Mencerdaskan Kehidupan Bangsa
Jakarta-Mediaindonesianews.com: Pengiat Anti Korupsi Bali kembali mendatangi Gedung Komisi Pemberantasan Korupsi (KPK) di Jalan Kuningan Persada Kav. K4 Jakarta Selatan, kedatangannya kali ini untuk melengkapi aduannya terkait dugaan tindak pidana korupsi Alat Pelindung Diri (APD) di Kementerian Kesehatan tahun 2020.
“kehadiran saya kali ini untuk melengkapi terkait informasi kami nomor 2024-A-04272 tertaggal 5 Desember 2024 tentang dugaan tindak pidana korupsi APD di Kementerian Kesehatan tahun 2020 yang melibatkan anggota DPR RI atas berinisial GSL dari Fraksi Golkar Dapil Bali” kata Gede Angastia, di Jakarta, Rabu (8/1)
Lebih lanjut pria yang akrab disapa Anggas ini menjelaskan bahwa berdasarkan proses yang telah dilakukan mulai dari penyidikan serta berdasarkan kecukupan alat bukti KPK juga telah menetapkan tiga orang sebagai tersangka yaitu BS selaku Pejabat Pembuat Komitmen pada Pusat Krisis Kesehatan Kementerian RI, SW selaku Direktur Utama PT. Energi Kita Indonesia (PT. EKI) dan AT selaku Direktur Utama PT. Permana Putra Mandiri (PT. PPM).
“KPK juga telah melakukan penahanan terhadap saudara AT untuk 20 hari pertama terhitung sejak tanggal 1 November sampai 20 November 2024 di Rutan Cabang Kelas 1 Jakarta Timur Cabang Rumah Tahanan KPK Gedung ACLC atau Gedung C1. Sebelumnya KPK juga telah melakukan penahanan terhadap dua tersangka lainnya, yaitu BS dan SW terhitung sejak tanggal 3 Oktober 2024 dan telah diperpanjang per tanggal 17 Oktober 2024.” Paparnya.
Menurut Anggas Dirut PT EKI yang ditersangkakan oleh KPK, hanya sebagai Operator, karena sesuai persetujuan perubahan anggaran dasar dan pemberitahuan perubahan data perseroan PT. EKI mencatatkan pada Notaris Miryani Usman, SH nomor Akta 47 tertanggal 30 Maret 2020 dengan kedudukan perseroan di Gedung Graha Mandiri Lt. 28 Jl. Imam Bonjol No. 61 RT. 008/004, Kelurahan Menteng, Kecamatan Menteng, Jakarta Pusat.

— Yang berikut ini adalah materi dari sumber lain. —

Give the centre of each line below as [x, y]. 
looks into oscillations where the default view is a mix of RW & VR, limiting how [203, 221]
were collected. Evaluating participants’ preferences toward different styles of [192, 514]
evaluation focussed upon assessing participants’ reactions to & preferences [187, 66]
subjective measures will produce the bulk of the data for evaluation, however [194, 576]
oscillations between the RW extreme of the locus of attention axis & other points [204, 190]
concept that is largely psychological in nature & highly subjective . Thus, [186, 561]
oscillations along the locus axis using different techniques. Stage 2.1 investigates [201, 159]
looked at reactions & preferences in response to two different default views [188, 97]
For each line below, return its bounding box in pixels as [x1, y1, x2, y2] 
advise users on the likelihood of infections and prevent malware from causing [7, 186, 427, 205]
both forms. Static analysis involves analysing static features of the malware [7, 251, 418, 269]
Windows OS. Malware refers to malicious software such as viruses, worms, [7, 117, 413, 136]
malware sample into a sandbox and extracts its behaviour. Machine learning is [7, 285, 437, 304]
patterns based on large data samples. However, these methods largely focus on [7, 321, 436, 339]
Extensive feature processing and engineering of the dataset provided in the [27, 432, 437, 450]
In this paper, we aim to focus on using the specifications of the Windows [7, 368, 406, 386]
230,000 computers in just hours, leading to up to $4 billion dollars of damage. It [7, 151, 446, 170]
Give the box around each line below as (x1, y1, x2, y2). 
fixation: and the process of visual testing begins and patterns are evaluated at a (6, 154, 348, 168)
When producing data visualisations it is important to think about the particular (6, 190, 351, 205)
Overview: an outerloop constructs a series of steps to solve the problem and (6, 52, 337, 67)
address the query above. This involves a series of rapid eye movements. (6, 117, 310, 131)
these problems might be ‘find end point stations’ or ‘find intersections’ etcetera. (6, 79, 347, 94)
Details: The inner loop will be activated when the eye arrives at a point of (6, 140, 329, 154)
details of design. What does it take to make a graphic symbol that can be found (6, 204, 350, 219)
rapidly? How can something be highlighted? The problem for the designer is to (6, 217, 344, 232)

“Bahwa dalam akte Nomor 47 susunan pengurus dan pemegang saham PT. EKI antara lain AS menjabat sebagai Komisaris, AM, FFM, GSL menjabat sebagai Komisaris, PT. Handal Selaras Pratama, SW sebagai Direktur dan W.” Katanya
Anggas menambahkan bahwa saat pencatatan susunan pengurus PT. EKI tersebut GSL menjabat sebagai Wakil Ketua Komisi VI DPR RI sebelum digantikan oleh anaknya berinisial ABPL pada bulan Juni 2020.

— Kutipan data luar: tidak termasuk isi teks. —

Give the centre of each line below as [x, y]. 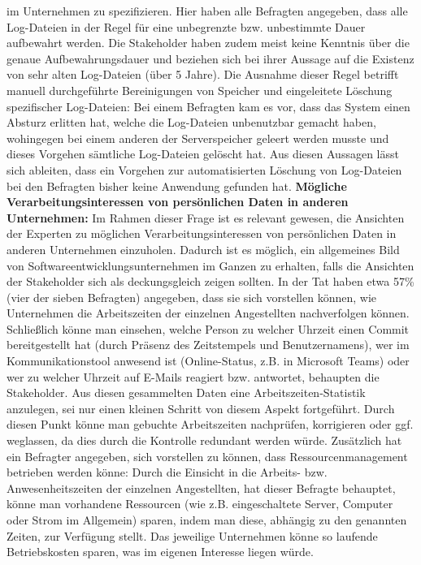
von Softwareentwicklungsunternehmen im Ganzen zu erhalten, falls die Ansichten [210, 265]
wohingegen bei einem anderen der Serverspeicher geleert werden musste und [198, 138]
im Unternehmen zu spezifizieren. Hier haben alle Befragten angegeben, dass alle [207, 11]
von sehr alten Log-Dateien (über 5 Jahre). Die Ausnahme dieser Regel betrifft [203, 74]
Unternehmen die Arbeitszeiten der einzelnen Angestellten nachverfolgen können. [208, 313]
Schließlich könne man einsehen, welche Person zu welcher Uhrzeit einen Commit [208, 328]
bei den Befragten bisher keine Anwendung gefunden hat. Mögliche [177, 185]
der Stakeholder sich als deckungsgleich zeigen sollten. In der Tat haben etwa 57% [210, 281]
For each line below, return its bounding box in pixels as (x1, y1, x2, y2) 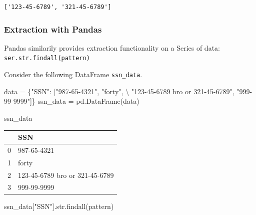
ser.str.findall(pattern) (4, 55, 90, 62)
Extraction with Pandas (4, 23, 102, 35)
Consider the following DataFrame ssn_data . (4, 69, 142, 80)
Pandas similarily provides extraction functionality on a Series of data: (4, 42, 220, 53)
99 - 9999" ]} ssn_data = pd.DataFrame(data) (4, 96, 139, 106)
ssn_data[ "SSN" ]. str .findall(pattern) (4, 201, 114, 211)

“berdasarkan Undang-Undang Nomor 17 Tahun 2014 tentang Majelis Permusyawaratan Rakyat, Dewan Perwakilan Rakyat, Dewan Perwakilan Daerah, dan Dewan Perwakilan Rakyat Daerah dimana dalam pasal 236 angka (2) “anggota DPR dilarang melakukan pekerjaan sebagai pejabat struktural pada lembaga pendidikan swasta, akuntan publik, konsultan, advokad atau pengacara, notaris dan pekerjaan lain yang ada hubungannya dengan wewenang dan tugas DPR serta hak sebagai Anggota DPR” dan angka (3) “Anggota DPR dilarang melakukan Korupsi, Kolusi dan Nepotisme” jelasnya.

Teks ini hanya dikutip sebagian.